Darrell M. West, director of the Taubman Center for Public Policy at Brown University, and a team of researchers examined 1,620 state and federal sites. The researchers analyzed 1,559 state sites (or an average of 31 sites per state) plus 48 federal government legislative and executive sites, and 13 federal court sites. Research was completed during June and July, 2005. Previous e-government studies were released in 2000, 2001, 2002, 2003, and 2004.

The study ranks the 50 states and various federal agencies on overall e-government performance. Using measures such as online services, attention to privacy and security, disability access, and foreign language translation, researchers rated the various state sites and compared their performance to last year.

Arkansas’ overall ranking is 45th. The report shows that Arkansas was ranked 11th in 2005. (See link for full report.)
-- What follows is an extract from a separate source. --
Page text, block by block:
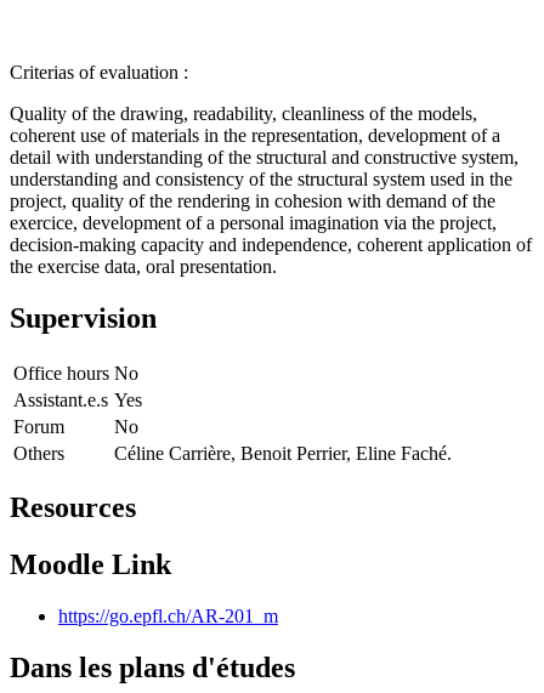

Websites are evaluated for the presence of various electronic features, such as online publications, online databases, audio clips, video clips, foreign language or language translation, advertisements, premium fees, user payments or fees, disability access, several measures of privacy policy, multiple indicators of security policy, presence of online services, the number of online services, digital signatures, credit card payments, email addresses, comment forms, automatic email updates, website personalization, PDA accessibility, quality control, and readability level.

The results show that progress has been made on several fronts. In terms of online services, 73 percent of state and federal sites have services that are fully executable online, up from 56 percent last year. In addition, a growing number of sites offer privacy and security policy statements. This year, 69 percent have some form of privacy policy on their site, up from 63 percent in 2004. Fifty-four percent now have a visible security policy, up from 46 percent last year. Eighteen percent of sites offer some type of foreign language translation, compared to 21 percent last year.

In terms of disability access for the visually impaired, automated software available from Watchfire, Inc. found that 44 percent of federal sites and 40 percent of state sites meet the World Wide Web Consortium (W3C) disability guidelines. The federal numbers are up from 42 percent in 2004, while the state numbers are up from 37 percent last year.

There are also a number of quality control issues on public sites. To measure these quality problems, we used Watchfire's WebXM to analyze each of 71 federal agency websites. WebXM is an enterprise solution that automates the scanning, analysis, and reporting of online security, privacy, quality, accessibility and compliance issues across websites.

For this project, its Quality module was used to scan a random sample of 5,000 pages from each agency and identify online quality issues that affect the user experience, such as broken links and anchors, broken links, missing titles, missing keywords, missing descriptions, warnings and redirects and poor search functionality. Nearly every agency has problems with content, search, and design.